Task prompt
Restate the records below exactly. Pictures are not part of the copy.

Entries provided
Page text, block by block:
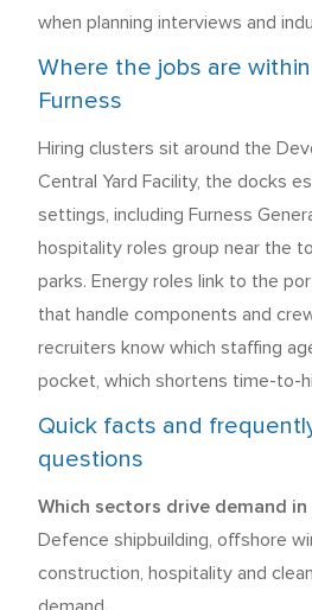
when planning interviews and
Where the jobs are
Furness
Hiring clusters sit around the
Central Yard Facility, the docks
settings, including Furness
hospitality roles group near the
parks. Energy roles link to the
that handle components and
recruiters know which staffing
pocket, which shortens time-to-
Quick facts and
questions
Which sectors drive demand in
Defence shipbuilding, offshore
construction, hospitality and
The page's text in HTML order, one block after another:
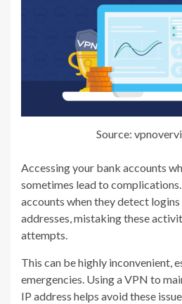
Source:
Accessing your bank accounts
sometimes lead to
accounts when they detect
addresses, mistaking these
attempts.
This can be highly inconvenient,
emergencies. Using a VPN to
IP address helps avoid these
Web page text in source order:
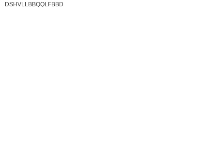
DSHVLLBBQQLFBBD
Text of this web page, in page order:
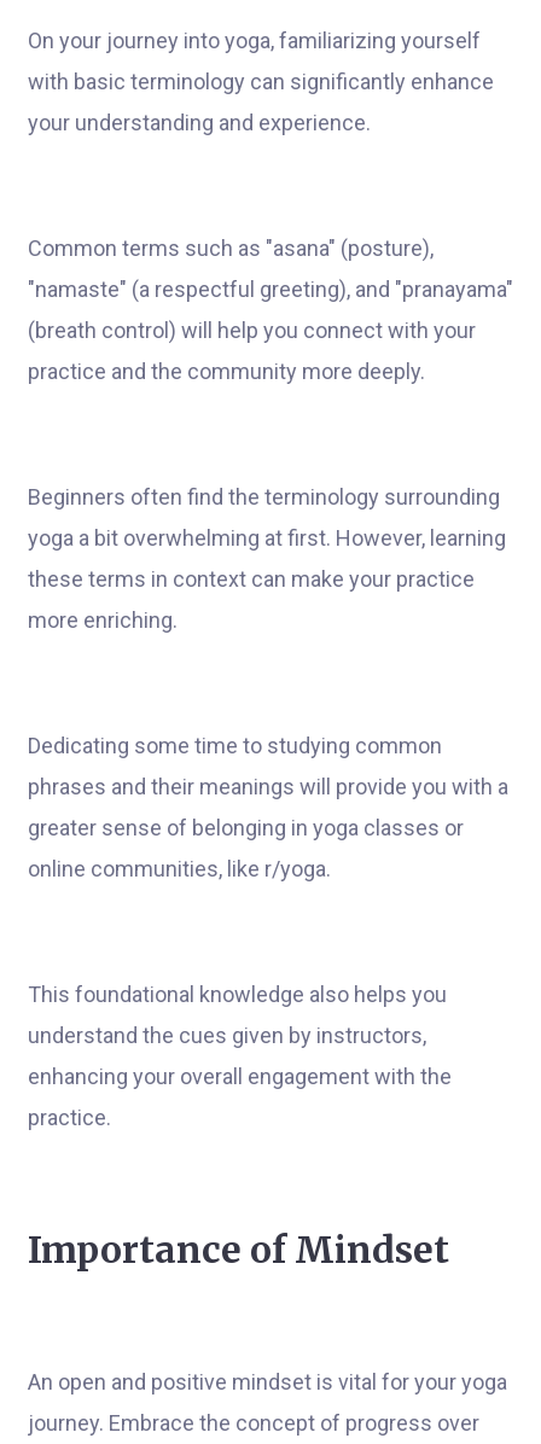
On your journey into yoga, familiarizing yourself
with basic terminology can significantly enhance
your understanding and experience.
Common terms such as "asana" (posture),
"namaste" (a respectful greeting), and "pranayama"
(breath control) will help you connect with your
practice and the community more deeply.
Beginners often find the terminology surrounding
yoga a bit overwhelming at first. However, learning
these terms in context can make your practice
more enriching.
Dedicating some time to studying common
phrases and their meanings will provide you with a
greater sense of belonging in yoga classes or
online communities, like r/yoga.
This foundational knowledge also helps you
understand the cues given by instructors,
enhancing your overall engagement with the
practice.
Importance of Mindset
An open and positive mindset is vital for your yoga
journey. Embrace the concept of progress over
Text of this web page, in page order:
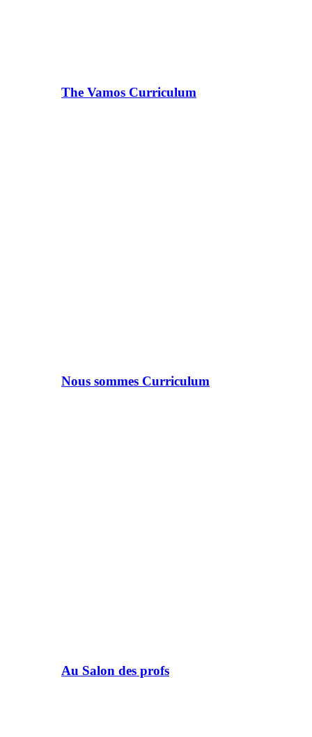
The Vamos Curriculum
Nous sommes Curriculum
Au Salon des profs
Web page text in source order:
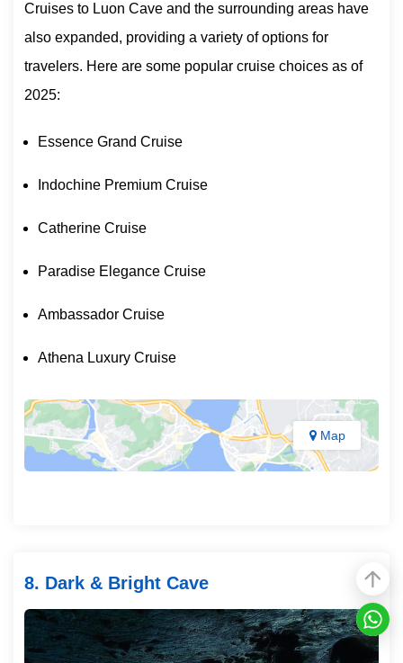
Cruises to Luon Cave and the surrounding areas have
also expanded, providing a variety of options for
travelers. Here are some popular cruise choices as of
2025:
Essence Grand Cruise
Indochine Premium Cruise
Catherine Cruise
Paradise Elegance Cruise
Ambassador Cruise
Athena Luxury Cruise
Map
8. Dark & Bright Cave
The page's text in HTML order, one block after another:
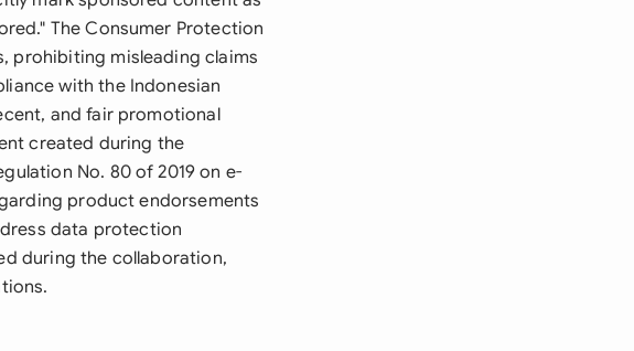
The Consumer Protection
prohibiting misleading claims
with the Indonesian
and fair promotional
created during the
No. 80 of 2019 on e-
product endorsements
data protection
during the collaboration,
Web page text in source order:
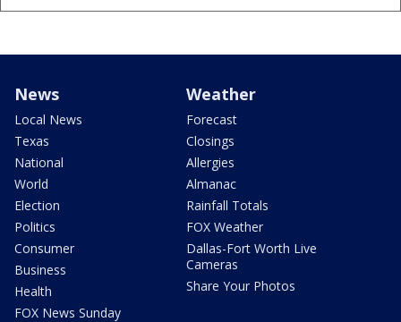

Solved exercise
Page text, block by block:
when planning interviews and
Where the jobs are
Furness
Hiring clusters sit around the
Central Yard Facility, the docks
settings, including Furness
hospitality roles group near the
parks. Energy roles link to the
that handle components and
recruiters know which staffing
pocket, which shortens time-to-
Quick facts and
questions
Which sectors drive demand in
Defence shipbuilding, offshore
construction, hospitality and
The page's text in HTML order, one block after another:
Source:
Accessing your bank accounts
sometimes lead to
accounts when they detect
addresses, mistaking these
attempts.
This can be highly inconvenient,
emergencies. Using a VPN to
IP address helps avoid these
Web page text in source order:
DSHVLLBBQQLFBBD
Text of this web page, in page order:
On your journey into yoga, familiarizing yourself
with basic terminology can significantly enhance
your understanding and experience.
Common terms such as "asana" (posture),
"namaste" (a respectful greeting), and "pranayama"
(breath control) will help you connect with your
practice and the community more deeply.
Beginners often find the terminology surrounding
yoga a bit overwhelming at first. However, learning
these terms in context can make your practice
more enriching.
Dedicating some time to studying common
phrases and their meanings will provide you with a
greater sense of belonging in yoga classes or
online communities, like r/yoga.
This foundational knowledge also helps you
understand the cues given by instructors,
enhancing your overall engagement with the
practice.
Importance of Mindset
An open and positive mindset is vital for your yoga
journey. Embrace the concept of progress over
Text of this web page, in page order:
The Vamos Curriculum
Nous sommes Curriculum
Au Salon des profs
Web page text in source order:
Cruises to Luon Cave and the surrounding areas have
also expanded, providing a variety of options for
travelers. Here are some popular cruise choices as of
2025:
Essence Grand Cruise
Indochine Premium Cruise
Catherine Cruise
Paradise Elegance Cruise
Ambassador Cruise
Athena Luxury Cruise
Map
8. Dark & Bright Cave
The page's text in HTML order, one block after another:
The Consumer Protection
prohibiting misleading claims
with the Indonesian
and fair promotional
created during the
No. 80 of 2019 on e-
product endorsements
data protection
during the collaboration,
Web page text in source order:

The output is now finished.